I stood up on wobbly legs and cautiously walked over to where she was. She gave me a warm smile and led me behind the counter to the many rooms in the back. No separate rooms with doors or anything. Just a few partition walls and a curtain for visual privacy. I didn't know what to feel as I walked back there. Should I be worried about arrested on the spot? Or should I be more worried that Dustin was going to have some sort of a disfigurement and that he was in pain because of me and my stupidity? It was the biggest personal conflict that I've ever dealt with in my life, because while self preservation holds us all hostage to some degree...I couldn't imagine what my life with be worth without Dustin to share it with. So...I guess my self preservation instincts were now expanding to accept his wellbeing as a part of my natural responsibility. I never expected to love this boy so much. I never thought the feelings would end up running so deep.
Then...the nurse stopped at one of the little sectioned off spaces and pulled the curtain back...and my heart felt like it suddenly had a giant, heavy, stone right in the middle of it! There was my sweetheart...laying in a bed with a hospital gown on, a bandage on his head and his shiny blond hair pushed back as he gave me a silly grin.
My first instinct was to rush over and hug him tight, kissing him on the lips as I fought off a few stray tears...but I couldn't. That wouldn't be appropriate. Not here, in their world. So I swallowed the emotion and just took a moment to appreciate the fact that he was looking better than he did when I brought him in. "Hey..." I sniffled quietly.
"S'up?" He grinned. Wow...he's still breathtaking. Even when he's injured.
The nurse said, "I'll give you two a few minutes. Just come and see me at the front desk when you're done." Then she turned to Dustin and said, "I'm going to call your mom and dad and let them know you're ok, alright?" Dustin nodded and she left, closing the curtain behind her.
The second she was gone, Dustin tried to sit upright in the bed and I lunged forward to hold him down. "No no no....what are you doing? Lay back."
"I wanna sit up." He said.
"You're already sitting up!" I told him, noticing the angle of the bed and the pillows behind him.
"I'm FINE! If anything, the pain in my bruise was starting to go away until they started 'poking' at it." He told me. Then he reached up to peel a bit of the tape off of his bandage to lift up one end. "Dude, check it out!"

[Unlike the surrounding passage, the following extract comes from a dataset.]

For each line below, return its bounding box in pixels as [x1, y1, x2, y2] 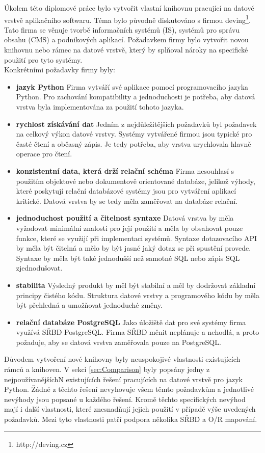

What I saw nearly made me burst into tears! There was a GROSS knot sticking out on the side of his head! It had darkened considerably since they took him back here. Purple and blue and surrounded by a disgusting yellow tint. Dried blood was on the bandage and I felt so weak that I had to sit down in a small chair beside the bed. "Oh my God, Dustin. Oh my...oh my God..."
"Hehehe, WHAT? I think it's wicked!" He giggled. "I wanted them to leave a mirror in here so I could look at it some more, but they told me to stop messing with the bandages so they wouldn't let me have it."
"And yet, the FIRST thing you do when I come back here is start messing with the bandages again." I said.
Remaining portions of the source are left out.